BEGIN DATA FOR ANALYSIS

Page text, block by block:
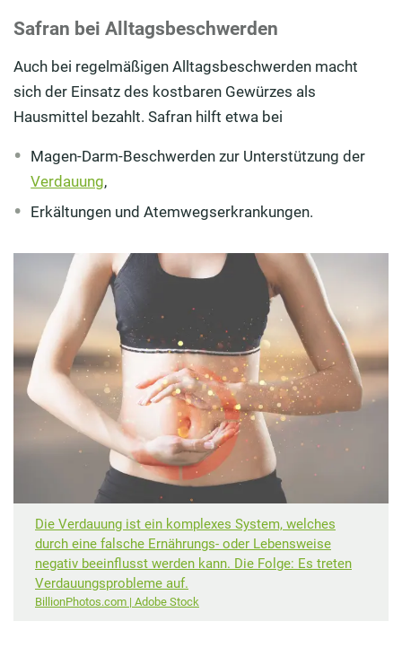
Safran bei Alltagsbeschwerden
Auch bei regelmäßigen Alltagsbeschwerden macht
sich der Einsatz des kostbaren Gewürzes als
Hausmittel bezahlt. Safran hilft etwa bei
Magen-Darm-Beschwerden zur Unterstützung der
Verdauung,
Erkältungen und Atemwegserkrankungen.
Die Verdauung ist ein komplexes System, welches
durch eine falsche Ernährungs- oder Lebensweise
negativ beeinflusst werden kann. Die Folge: Es treten
Verdauungsprobleme auf.
BillionPhotos.com | Adobe Stock
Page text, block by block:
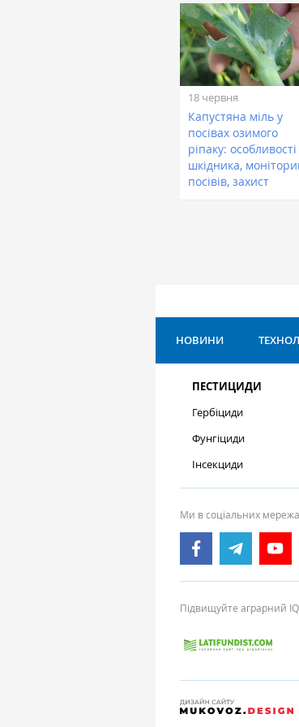
18 червня
Капустяна міль у
посівах озимого
ріпаку: особливості
шкідника,
посівів, захист
НОВИНИ
ПЕСТИЦИДИ
Гербіциди
Фунгіциди
Інсекциди
Ми в соціальних
Підвищуйте аграрний IQ
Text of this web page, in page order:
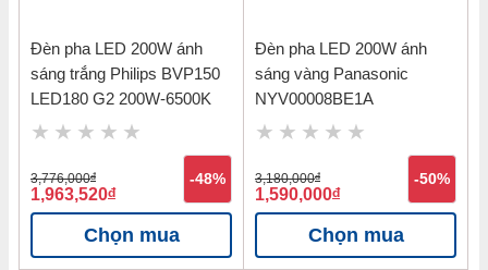
Đèn pha LED 200W ánh
sáng trắng Philips BVP150
LED180 G2 200W-6500K
3,776,000đ
1,963,520đ
-48%
Chọn mua
Đèn pha LED 200W ánh
sáng vàng Panasonic
NYV00008BE1A
3,180,000đ
1,590,000đ
-50%
Chọn mua
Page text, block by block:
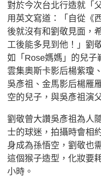
對於今次台北行造就「
用英文寫道：「自從《
後就沒有和劉敬見面，
工後能多見到他！」劉
如「Rose媽媽」的兒子
雲集奧斯卡影后楊紫瓊
吳彥祖、金馬影后楊雁
空的兒子，與吳彥祖演
劉敬曾大讚吳彥祖為人
士的球迷，拍攝時會相
身成為孫悟空，劉敬也
這個猴子造型，化妝要
小時。
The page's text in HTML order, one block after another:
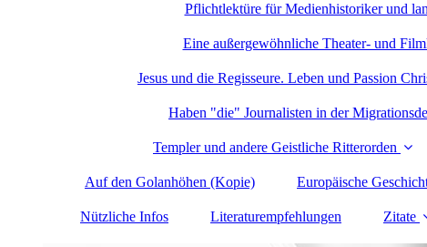
Pflichtlektüre für Medienhistoriker und
Eine außergewöhnliche Theater- und
Jesus und die Regisseure. Leben und Passion
Haben "die" Journalisten in der
Templer und andere Geistliche Ritterorden
Auf den Golanhöhen (Kopie) Europäische
Nützliche Infos Literatur­empfehlungen Zitate
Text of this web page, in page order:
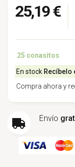
25,19 €
25 conasitos
En stock Recíbelo
Compra ahora y
Envío
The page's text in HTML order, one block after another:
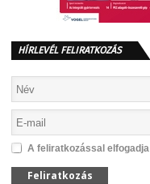
HÍRLEVÉL FELIRATKOZÁS
A feliratkozással elfogadja
Feliratkozás
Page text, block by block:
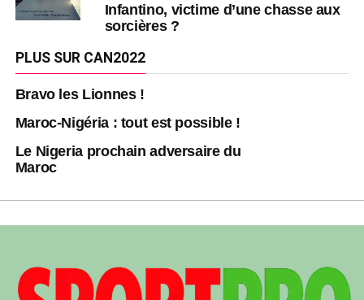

END DATA FOR ANALYSIS

EXERCISE AIM:
Your answer should be an exact copy of the records above, with no pictures in it.

COMPLETED TASK:
Page text, block by block:
Safran bei Alltagsbeschwerden
Auch bei regelmäßigen Alltagsbeschwerden macht
sich der Einsatz des kostbaren Gewürzes als
Hausmittel bezahlt. Safran hilft etwa bei
Magen-Darm-Beschwerden zur Unterstützung der
Verdauung,
Erkältungen und Atemwegserkrankungen.
Die Verdauung ist ein komplexes System, welches
durch eine falsche Ernährungs- oder Lebensweise
negativ beeinflusst werden kann. Die Folge: Es treten
Verdauungsprobleme auf.
BillionPhotos.com | Adobe Stock
Page text, block by block:
18 червня
Капустяна міль у
посівах озимого
ріпаку: особливості
шкідника,
посівів, захист
НОВИНИ
ПЕСТИЦИДИ
Гербіциди
Фунгіциди
Інсекциди
Ми в соціальних
Підвищуйте аграрний IQ
Text of this web page, in page order:
Đèn pha LED 200W ánh
sáng trắng Philips BVP150
LED180 G2 200W-6500K
3,776,000đ
1,963,520đ
-48%
Chọn mua
Đèn pha LED 200W ánh
sáng vàng Panasonic
NYV00008BE1A
3,180,000đ
1,590,000đ
-50%
Chọn mua
Page text, block by block:
對於今次台北行造就「
用英文寫道：「自從《
後就沒有和劉敬見面，
工後能多見到他！」劉
如「Rose媽媽」的兒子
雲集奧斯卡影后楊紫瓊
吳彥祖、金馬影后楊雁
空的兒子，與吳彥祖演
劉敬曾大讚吳彥祖為人
士的球迷，拍攝時會相
身成為孫悟空，劉敬也
這個猴子造型，化妝要
小時。
The page's text in HTML order, one block after another:
Pflichtlektüre für Medienhistoriker und
Eine außergewöhnliche Theater- und
Jesus und die Regisseure. Leben und Passion
Haben "die" Journalisten in der
Templer und andere Geistliche Ritterorden
Auf den Golanhöhen (Kopie) Europäische
Nützliche Infos Literatur­empfehlungen Zitate
Text of this web page, in page order:
25,19 €
25 conasitos
En stock Recíbelo
Compra ahora y
Envío
The page's text in HTML order, one block after another:
HÍRLEVÉL FELIRATKOZÁS
A feliratkozással elfogadja
Feliratkozás
Page text, block by block:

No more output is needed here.